- [How to complete this task]: From the records below, copy the lines that include "edge".

Source data:
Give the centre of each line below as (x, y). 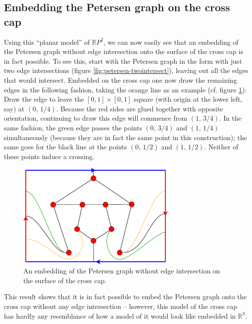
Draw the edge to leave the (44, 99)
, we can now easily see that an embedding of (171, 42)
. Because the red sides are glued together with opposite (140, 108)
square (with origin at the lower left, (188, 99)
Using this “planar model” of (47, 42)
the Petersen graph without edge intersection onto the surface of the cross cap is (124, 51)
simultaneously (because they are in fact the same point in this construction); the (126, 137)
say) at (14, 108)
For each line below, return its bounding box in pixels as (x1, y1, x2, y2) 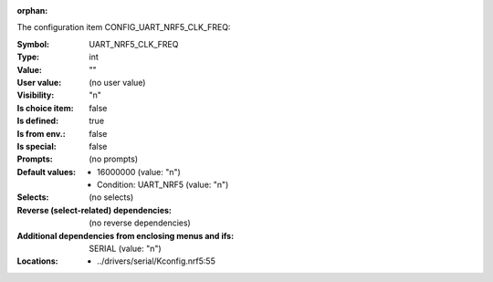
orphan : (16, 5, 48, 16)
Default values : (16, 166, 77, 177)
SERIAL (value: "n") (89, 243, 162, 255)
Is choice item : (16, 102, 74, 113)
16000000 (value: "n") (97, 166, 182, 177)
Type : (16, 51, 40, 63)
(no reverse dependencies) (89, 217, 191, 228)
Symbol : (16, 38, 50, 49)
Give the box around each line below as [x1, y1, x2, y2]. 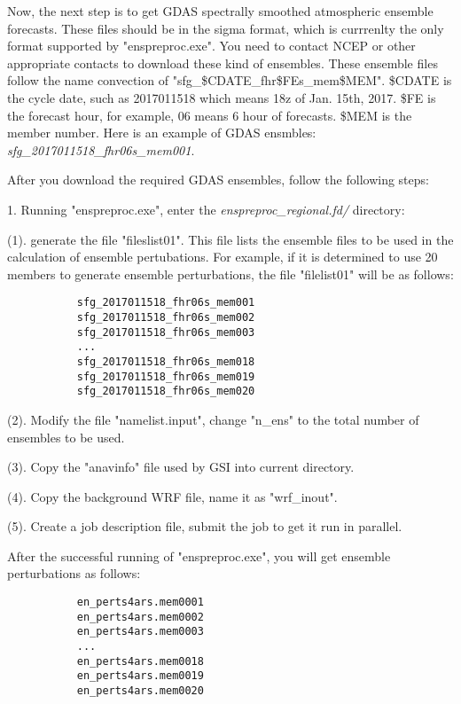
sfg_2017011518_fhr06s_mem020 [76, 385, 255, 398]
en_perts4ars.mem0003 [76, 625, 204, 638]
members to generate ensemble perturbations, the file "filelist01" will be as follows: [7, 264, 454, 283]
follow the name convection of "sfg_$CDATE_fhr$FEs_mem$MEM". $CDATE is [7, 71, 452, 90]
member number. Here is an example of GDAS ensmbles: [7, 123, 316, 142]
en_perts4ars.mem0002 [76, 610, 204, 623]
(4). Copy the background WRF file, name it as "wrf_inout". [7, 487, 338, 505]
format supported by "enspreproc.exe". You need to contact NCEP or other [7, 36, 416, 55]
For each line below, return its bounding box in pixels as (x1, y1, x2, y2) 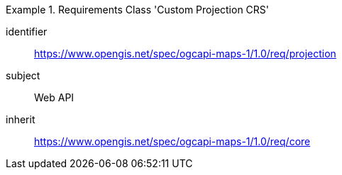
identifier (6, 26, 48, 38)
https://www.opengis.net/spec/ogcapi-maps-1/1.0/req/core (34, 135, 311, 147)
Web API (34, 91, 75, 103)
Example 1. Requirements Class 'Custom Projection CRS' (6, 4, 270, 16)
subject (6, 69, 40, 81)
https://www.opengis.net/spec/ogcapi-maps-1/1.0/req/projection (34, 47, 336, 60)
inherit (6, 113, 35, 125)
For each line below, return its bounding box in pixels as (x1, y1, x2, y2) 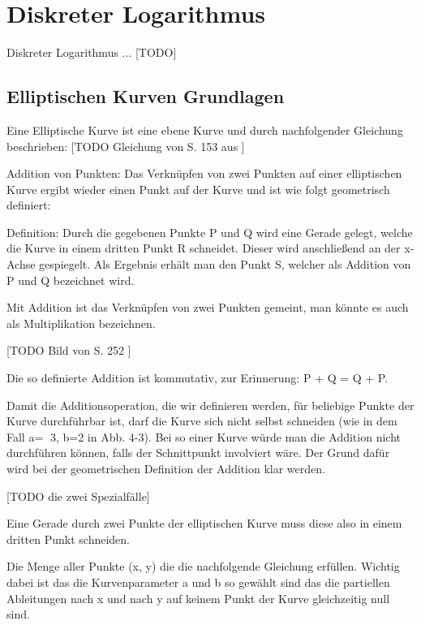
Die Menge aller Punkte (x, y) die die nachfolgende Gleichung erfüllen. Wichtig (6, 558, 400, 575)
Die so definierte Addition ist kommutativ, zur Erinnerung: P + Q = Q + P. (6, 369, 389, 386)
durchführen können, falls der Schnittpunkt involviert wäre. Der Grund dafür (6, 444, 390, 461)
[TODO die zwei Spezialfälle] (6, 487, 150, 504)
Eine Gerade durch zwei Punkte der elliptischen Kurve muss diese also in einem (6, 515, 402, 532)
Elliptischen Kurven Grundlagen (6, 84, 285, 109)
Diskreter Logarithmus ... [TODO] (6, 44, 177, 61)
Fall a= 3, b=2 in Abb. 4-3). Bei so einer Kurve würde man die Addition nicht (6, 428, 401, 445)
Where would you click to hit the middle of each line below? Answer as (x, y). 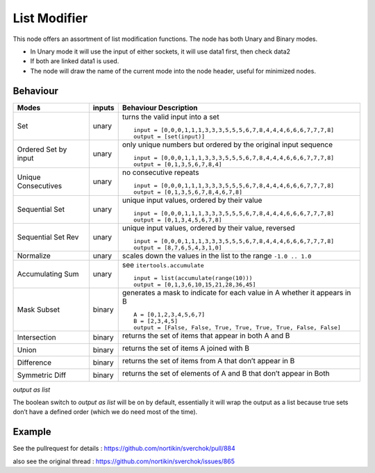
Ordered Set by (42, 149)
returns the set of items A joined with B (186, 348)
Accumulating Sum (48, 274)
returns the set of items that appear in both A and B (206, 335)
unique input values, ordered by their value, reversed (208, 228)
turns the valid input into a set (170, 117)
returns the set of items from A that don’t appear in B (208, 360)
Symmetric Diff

- [Task output]:
Draw the edge to leave the (44, 99)
the Petersen graph without edge intersection onto the surface of the cross cap is (124, 51)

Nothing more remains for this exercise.